- [Exercise prompt]: Copy exactly, from the beginning of the material below, every line up to and including the one holding "Cordero, E.; Latka, I.;", with the pictures left out.

- [Source data]:
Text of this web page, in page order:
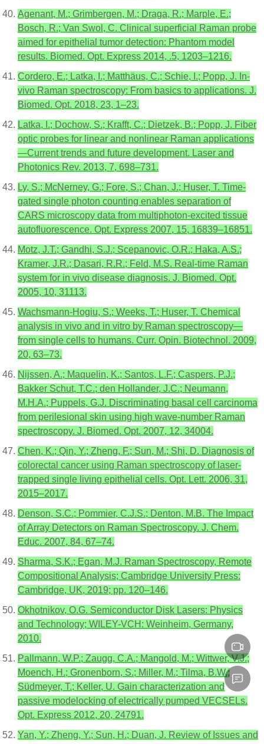
Agenant, M.; Grimbergen, M.; Draga, R.; Marple, E.;
Bosch, R.; Van Swol, C. Clinical superficial Raman probe
aimed for epithelial tumor detection: Phantom model
results. Biomed. Opt. Express 2014, .5, 1203–1216.
Cordero, E.; Latka, I.; Matthäus, C.; Schie, I.; Popp, J. In-
vivo Raman spectroscopy: From basics to applications. J.
Biomed. Opt. 2018, 23, 1–23.
Latka, I.; Dochow, S.; Krafft, C.; Dietzek, B.; Popp, J. Fiber
optic probes for linear and nonlinear Raman applications
—Current trends and future development. Laser and
Photonics Rev. 2013, 7, 698–731.
Ly, S.; McNerney, G.; Fore, S.; Chan, J.; Huser, T. Time-
gated single photon counting enables separation of
CARS microscopy data from multiphoton-excited tissue
autofluorescence. Opt. Express 2007, 15, 16839–16851.
Motz, J.T.; Gandhi, S.J.; Scepanovic, O.R.; Haka, A.S.;
Kramer, J.R.; Dasari, R.R.; Feld, M.S. Real-time Raman
system for in vivo disease diagnosis. J. Biomed. Opt.
2005, 10, 31113.
Wachsmann-Hogiu, S.; Weeks, T.; Huser, T. Chemical
analysis in vivo and in vitro by Raman spectroscopy—
from single cells to humans. Curr. Opin. Biotechnol. 2009,
20, 63–73.
Nijssen, A.; Maquelin, K.; Santos, L.F.; Caspers, P.J.;
Bakker Schut, T.C.; den Hollander, J.C.; Neumann,
M.H.A.; Puppels, G.J. Discriminating basal cell carcinoma
from perilesional skin using high wave-number Raman
spectroscopy. J. Biomed. Opt. 2007, 12, 34004.
Chen, K.; Qin, Y.; Zheng, F.; Sun, M.; Shi, D. Diagnosis of
colorectal cancer using Raman spectroscopy of laser-
trapped single living epithelial cells. Opt. Lett. 2006, 31,
2015–2017.
Denson, S.C.; Pommier, C.J.S.; Denton, M.B. The Impact
of Array Detectors on Raman Spectroscopy. J. Chem.
Educ. 2007, 84, 67–74.
Sharma, S.K.; Egan, M.J. Raman Spectroscopy, Remote
Compositional Analysis; Cambridge University Press:
Cambridge, UK, 2019; pp. 120–146.
Okhotnikov, O.G. Semiconductor Disk Lasers: Physics
and Technology; WILEY-VCH: Weinheim, Germany,
2010.
Pallmann, W.P.; Zaugg, C.A.; Mangold, M.; Wittwer, V.J.;
Moench, H.; Gronenborn, S.; Miller, M.; Tilma, B.W.;
Südmeyer, T.; Keller, U. Gain characterization and
passive modelocking of electrically pumped VECSELs.
Opt. Express 2012, 20, 24791.
Yan, Y.; Zheng, Y.; Sun, H.; Duan, J. Review of Issues and

- [Result for this exercise]:
Text of this web page, in page order:
Agenant, M.; Grimbergen, M.; Draga, R.; Marple, E.;
Bosch, R.; Van Swol, C. Clinical superficial Raman probe
aimed for epithelial tumor detection: Phantom model
results. Biomed. Opt. Express 2014, .5, 1203–1216.
Cordero, E.; Latka, I.; Matthäus, C.; Schie, I.; Popp, J. In-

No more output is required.